Two more men and a woman were also arrested during the raids on unrelated charges that have no connection to the alleged terror attack plans, police said in its statement.
One of the Algerians detained during the Thursday raid in the town of Attendorn in North Rhine Westphalia, who is believed by the police to be a possible leader of the terrorist cell, is also being sought by Algerian authorities over being a member of ISIS terrorist group. The man, 35, is believed to have been trained in one of the ISIS camps in Syria, the police statement says.
The man arrived to Germany as an asylum seeker in autumn 2015 after getting to Europe via the so-called Balkan route and lived in a refugee shelter in Attendorn with his wife and two children since then, DPA reports.
His wife, 27, has also reportedly been detained, although she is not suspected of being involved in the planning of potential terror attacks.
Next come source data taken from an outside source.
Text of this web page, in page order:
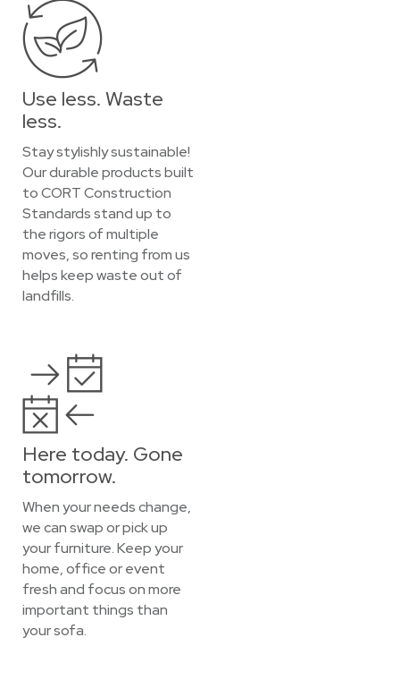
Use less. Waste
less.
Stay stylishly sustainable!
Our durable products built
to CORT Construction
Standards stand up to
the rigors of multiple
moves, so renting from us
helps keep waste out of
landfills.
Here today. Gone
tomorrow.
When your needs change,
we can swap or pick up
your furniture. Keep your
home, office or event
fresh and focus on more
important things than
your sofa.
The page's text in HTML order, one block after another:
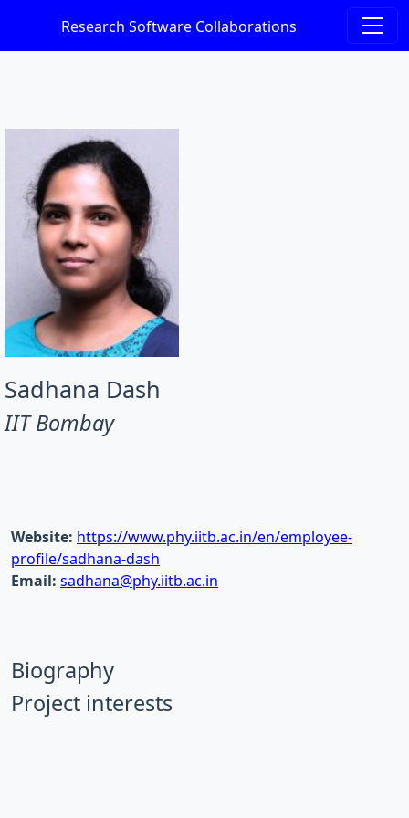
Research Software Collaborations
Sadhana Dash
IIT Bombay
Website: https://www.phy.iitb.ac.in/en/employee-
profile/sadhana-dash
Email: sadhana@phy.iitb.ac.in
Biography
Project interests
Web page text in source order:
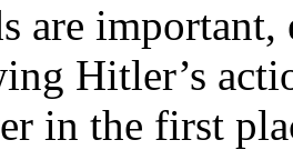
are
Hitler’s
in the first
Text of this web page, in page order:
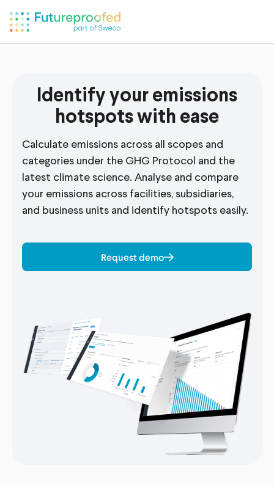
Identify your emissions
hotspots with ease
Calculate emissions across all scopes and
categories under the GHG Protocol and the
latest climate science. Analyse and compare
your emissions across facilities, subsidiaries,
and business units and identify hotspots easily.
Request demo

However, she is alleged to be a possible ‘communication agent,’ German media reported.
Another Algerian, 26, who also registered as a refugee and lived in a shelter in central Hannover, is suspected by the police to be the cell’s communication agent, who had ties to Belgian terrorists. He traveled to the Molenbeek district of Brussels, notorious for harboring terrorists, at least once in the recent weeks. Abdelhamid Abaaoud, the mastermind of the November 2015 Paris attacks, was a Molenbeek resident, RT reported.